Ülke olarak bisiklet olayına çok uzağız , bunun çok nedeni var ve düzelmesi zor .
 
Uludağ kimsenin rant alanı olamaz.
Konuyu gündemde tutup farkındalık oluşturmak gerekiyor..
(link)
 
"Çevreci olmak" ya da kendi elimizle yaktığımız cehennem ateşi...

(link)
 
Fecaate doğru son sürat... Azalmayan otomobil, dolayısıyla petrol kullanımı, insanlardaki bilinçsizlikle artan plastik kullanımı, hoyratça yapılan su israfı, elektriği klima ile ısı enerjisine çevirip atmosferi daha da ısıtmamız (klima, soğuttuğu küçük iç mekandan çektiği enerjinin 5-6 katını dış üniteden atmosfere verir), tüketim çılgınlığının getirdiği endüstriyel kirlilik ve enerji ısrafı...
 
Geçen gece turdayken bir köy çıkışında hava o kadar serindi ki çok rahat sürdük.
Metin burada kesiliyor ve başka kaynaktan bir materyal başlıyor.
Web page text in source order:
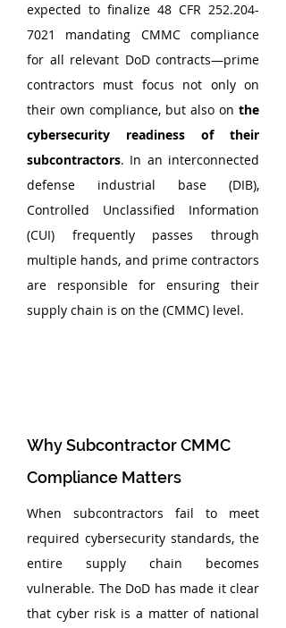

Ne zaman ki sanayi bölgesine girmeye başladık işte o an yüzümüze bir sıcak hava dalgası vurdu resmen. Bu kadar belirgin bir fark olacağını böyle bıçakla kesilir gibi hava değişimi olabileceğini hiç düşünmemiştim. Betonlaşma bizi mahvedecek. Uludağ da göçüp gitmek üzere. Artık en fazla 2-3 nesil yaşarız gibi hissediyorum. Sonrası nüfus patlaması, doğal yaşamın öldürülmesi vs derken pek mümkün gözükmüyor.
 
Dolar fırladı, akaryakit tarihinde görulmemiş zamlara maruz kaldı. Bakıyorum trafikte bir azalma yok, araç fiyatlarında düşüş yok, arabayı biraz dikkatli kullanayım az yaksın diyen gene yok. Acaba akaryakıt kaç olunca bu millet gereksiz araç kullanımını bırakacak merak ediyorum.
Zamdan önce benzin alırken satış elamanı diyor "zam geldikten sonra daha çok satiyoruz"🤔
Tarihte görülmemiş zamlar devam ediyor maalesef. Haftaya yine geliyor.